Odilia Orozco Guiant
Odilia Orozco Guiant has been an ARDA member for about 20 years and a VIP member since 2015. The company she leads as CEO, Trinity Resort Services, has been part of ARDA since the firm was founded in 2019 as an end-to-end servicer focused exclusively on vacation ownership.
Trinity provides a comprehensive suite of offerings for timeshare companies, focusing not just on loan servicing and annual dues and reservations management, like most servicers, but also on the sales and marketing component, thanks to its partnership with Miami-based SPI Software.
“We can plug in people, process or systems, whether it be lead generation, the sales and marketing front, with systems and processes—where we can support the loan, dues and reservations—and on the marketing side,” she says.
Guiant became CEO of Las Vegas-based Trinity at its founding after about two decades working for other servicers in the industry, who were highly focused on many of the same areas. As leader of a small company, she handles a wide range of aspects and connects with a variety of executives and others in the company in her day-to-day work life.
“We’re not that distant; there’s not that silo-type environment, where the company is so large, and in so many verticals, that sometimes areas don’t even know that other areas exist,” she says. “We really do engage in the process of our customers, trying to learn and understand what they do, how they do it, and how we can make it better. Because that’s the idea; that’s what they pay for.”
The company has grown both through relationships that Guiant and other leaders have built over the years as well as referrals from those they service. Referring clients appreciate “what we’ve been able to achieve … in terms of correcting issues with delinquency portfolios, being able to engage with them at different levels, and really being able to improve their overall operation,” she says. “So, some of those customers have come through word-of-mouth.”
Trinity mostly services timeshare in Mexico and the Caribbean largely for that same reason—it’s where Guiant and others have connections. But “we do have some developers that are American; we do serve quite a few legacy resorts in the U.S.,” she says. “That’s been a really nice addition to the dynamic.”
In its primary call center in Mexico City, Trinity employs artificial intelligence to write and proofread scripts for its agents “that are a little bit more dynamic than maybe one can drum up on their own,” Guiant says. Elsewhere on the technology front, Trinity is working with SPI to develop a texting solution similar to What’s App—which the company uses almost exclusively in Mexico and Europe because “a lot of people only want to contact you through that.”
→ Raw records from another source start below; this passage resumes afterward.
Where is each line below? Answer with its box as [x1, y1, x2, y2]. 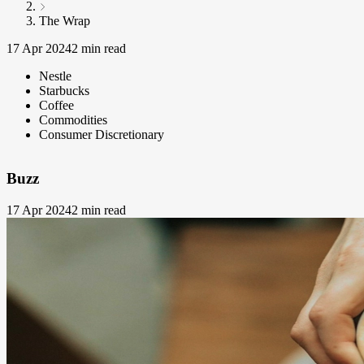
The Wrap [39, 13, 90, 28]
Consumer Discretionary [39, 127, 164, 141]
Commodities [39, 112, 107, 127]
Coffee [39, 97, 74, 112]
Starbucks [39, 83, 89, 97]
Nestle [39, 68, 71, 83]
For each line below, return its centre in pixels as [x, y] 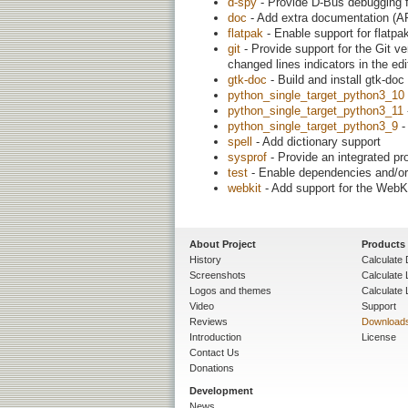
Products [383, 244]
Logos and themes [230, 290]
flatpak [245, 33]
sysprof [247, 157]
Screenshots [218, 275]
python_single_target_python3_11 [316, 110]
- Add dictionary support [316, 141]
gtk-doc [247, 79]
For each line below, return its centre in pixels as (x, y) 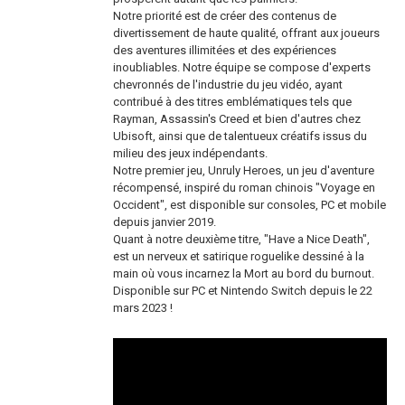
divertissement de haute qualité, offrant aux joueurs (247, 33)
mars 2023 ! (143, 308)
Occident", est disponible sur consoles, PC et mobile (250, 205)
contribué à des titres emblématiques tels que (233, 102)
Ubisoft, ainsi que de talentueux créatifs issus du (240, 136)
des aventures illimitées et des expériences (225, 50)
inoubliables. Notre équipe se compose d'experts (242, 67)
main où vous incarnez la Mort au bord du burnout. (244, 273)
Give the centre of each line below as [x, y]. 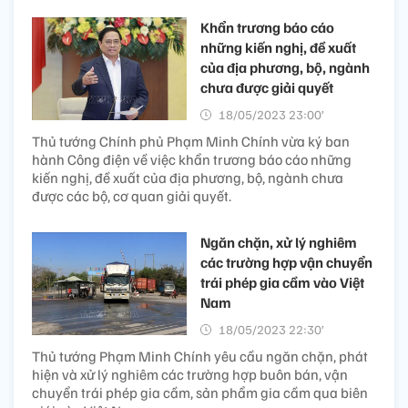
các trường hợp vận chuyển [286, 262]
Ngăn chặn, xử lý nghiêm [279, 242]
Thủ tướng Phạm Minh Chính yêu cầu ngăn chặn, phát [200, 356]
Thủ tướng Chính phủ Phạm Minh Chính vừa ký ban [191, 141]
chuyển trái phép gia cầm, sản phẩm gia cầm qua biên [200, 392]
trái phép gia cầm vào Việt [282, 282]
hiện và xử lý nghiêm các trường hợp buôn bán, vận [190, 374]
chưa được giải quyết [267, 87]
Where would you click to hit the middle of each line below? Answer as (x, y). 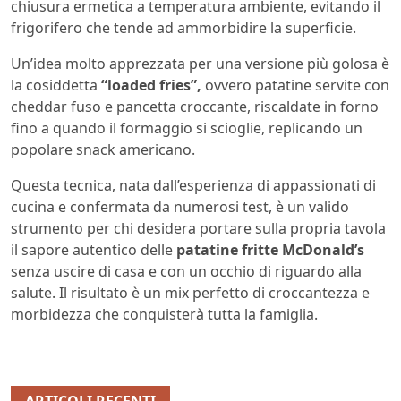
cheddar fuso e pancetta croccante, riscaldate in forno (195, 106)
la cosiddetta (54, 85)
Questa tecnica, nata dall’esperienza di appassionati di (193, 185)
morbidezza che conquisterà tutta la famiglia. (164, 314)
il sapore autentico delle (94, 249)
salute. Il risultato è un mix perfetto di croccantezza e (190, 292)
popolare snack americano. (103, 149)
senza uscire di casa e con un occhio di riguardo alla (186, 271)
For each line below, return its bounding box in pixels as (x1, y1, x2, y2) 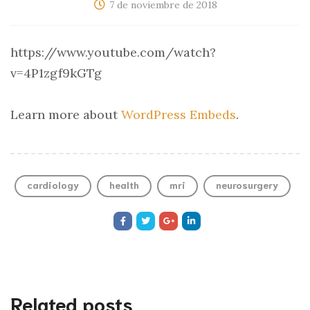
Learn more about (10, 107, 121, 122)
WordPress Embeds (121, 107, 236, 122)
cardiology (26, 179, 79, 191)
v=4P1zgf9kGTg (10, 65, 102, 81)
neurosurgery (215, 179, 278, 191)
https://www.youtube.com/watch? (10, 44, 216, 60)
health (109, 179, 139, 191)
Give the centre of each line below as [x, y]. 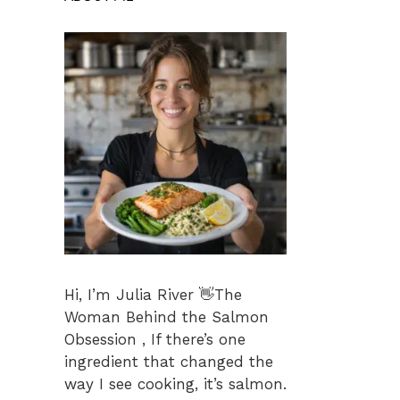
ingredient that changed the [169, 361]
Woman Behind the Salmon [167, 317]
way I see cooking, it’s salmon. [175, 383]
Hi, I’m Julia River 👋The [153, 294]
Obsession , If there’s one [155, 339]
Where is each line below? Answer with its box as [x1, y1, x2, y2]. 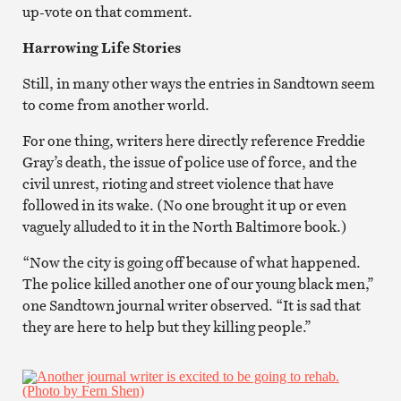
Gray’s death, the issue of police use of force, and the [21, 151, 357, 172]
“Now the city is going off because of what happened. [21, 252, 361, 272]
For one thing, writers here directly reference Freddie [21, 130, 365, 150]
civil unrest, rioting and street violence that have [21, 173, 334, 193]
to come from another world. [21, 94, 209, 115]
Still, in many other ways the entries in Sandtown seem [21, 73, 375, 93]
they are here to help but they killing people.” [21, 316, 311, 337]
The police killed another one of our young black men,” [21, 273, 374, 294]
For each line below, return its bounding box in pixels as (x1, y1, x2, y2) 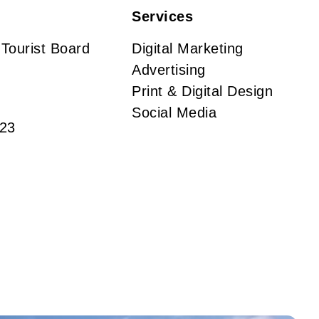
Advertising (132, 62, 206, 78)
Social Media (132, 105, 217, 121)
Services (132, 9, 194, 24)
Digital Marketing (132, 41, 244, 57)
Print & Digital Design (132, 83, 273, 100)
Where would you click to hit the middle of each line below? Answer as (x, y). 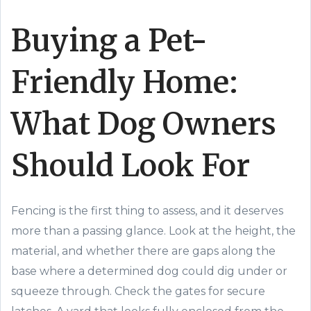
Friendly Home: (124, 82)
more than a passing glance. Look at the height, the (153, 231)
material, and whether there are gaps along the (143, 251)
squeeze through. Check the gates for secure (138, 291)
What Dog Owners (144, 124)
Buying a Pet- (109, 41)
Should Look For (131, 166)
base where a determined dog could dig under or (149, 271)
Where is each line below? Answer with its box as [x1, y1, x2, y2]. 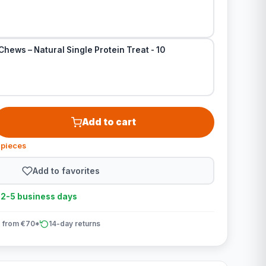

Trinity immediately joined ARDA to keep current on what’s happening both on the legislative front and among the key players in the industry, in terms of acquisitions and movers-and-shakers, Guiant says. “It keeps up to speed on the market,” she says. “ARDA does a good job of keeping timeshare present in legislation. … Even though we’re focused on the Mexican and Caribbean side of things, all of those laws affect U.S. consumers, and the majority of consumers that buy timeshare are American and Canadian.”
ARDA also keeps Trinity connected with its own clients, providing the ability to meet, discuss business, and socialize with several of them in a short span—and in turn, Trinity has invited clients who are not yet members to ARDA gatherings “so they can see the benefit,” she says. “We make special trips to see our clients during the year, and they come to our Mexico City office, but ARDA just kind of gets us all in one spot. ... And it just keeps us involved, also, in the conversation of what’s affecting us, and some of the mutations of the timeshare product—becoming a vacation club, points, whatever the new iteration is going to be.”
Guiant enjoys and appreciates attending the spring Timeshare Together conference because it gathers the largest numbers of clients in one place, but she also values the Fall Meeting for its intimacy and ability to access larger players in the industry more easily. “You can actually get hold of people, as opposed to chasing them through the halls of Vegas or Orlando,” she says. “But the Spring of 2024 [conference] should be pretty fun—it’s going to be in my hometown!”
When she’s not traveling for work, Guiant’s favorite place to unwind is probably the Hawaiian islands. “I might have done them all; I make sure I go to multiples at a time,” she says. “I love the way that they take care of their land, and I love the weather. The beaches are amazing. And it’s American infrastructure, so that’s always a plus.” Other topic choices include the “warm turquoise beaches” in Miami Beach, particularly South Beach, and then “maybe the Caribbean—Cancun, that kind of water.”